======== Material for the task
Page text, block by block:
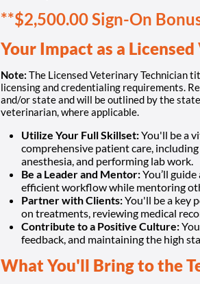
**$2,500.00 Sign-On
Your Impact as a
Note: The Licensed Veterinary Technician
licensing and credentialing requirements.
and/or state and will be outlined by the
veterinarian, where applicable.
Utilize Your Full Skillset:You'll be a
comprehensive patient care,
anesthesia, and performing lab work.
Be a Leader and Mentor:You’ll
efficient workflow while mentoring
Partner with Clients:You'll be a key
on treatments, reviewing medical
Contribute to a Positive Culture:
feedback, and maintaining the high
What You'll Bring to the
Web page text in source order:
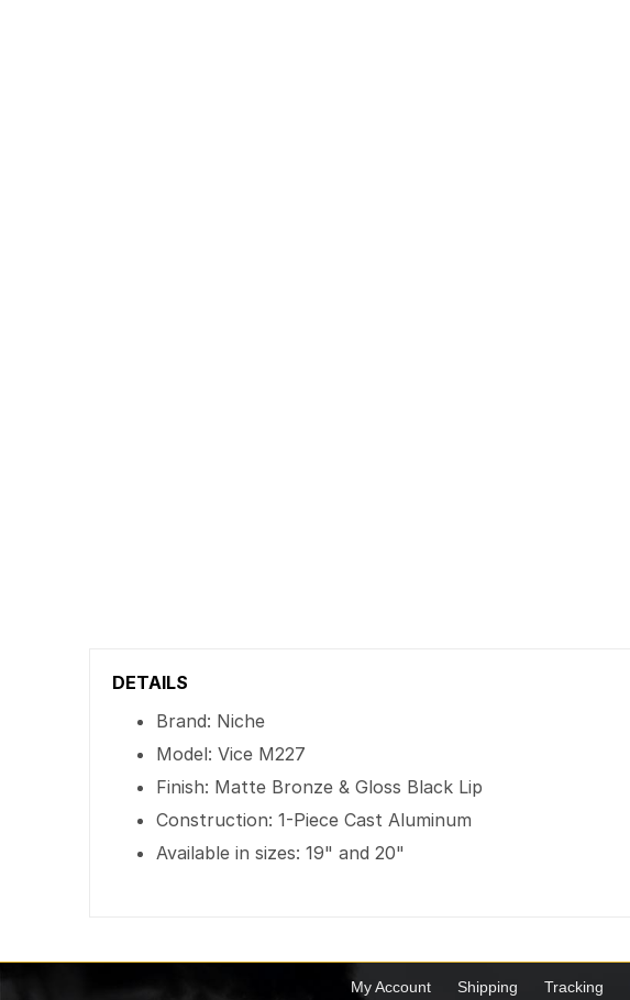
DETAILS
Brand: Niche
Model: Vice M227
Finish: Matte Bronze & Gloss Black Lip
Construction: 1-Piece Cast Aluminum
Available in sizes: 19" and 20"
My Account Shipping Tracking
================
## [Prompt]
Go through the data above and copy each line that holds the word "text".

## [Exercise output]
Page text, block by block:
Web page text in source order:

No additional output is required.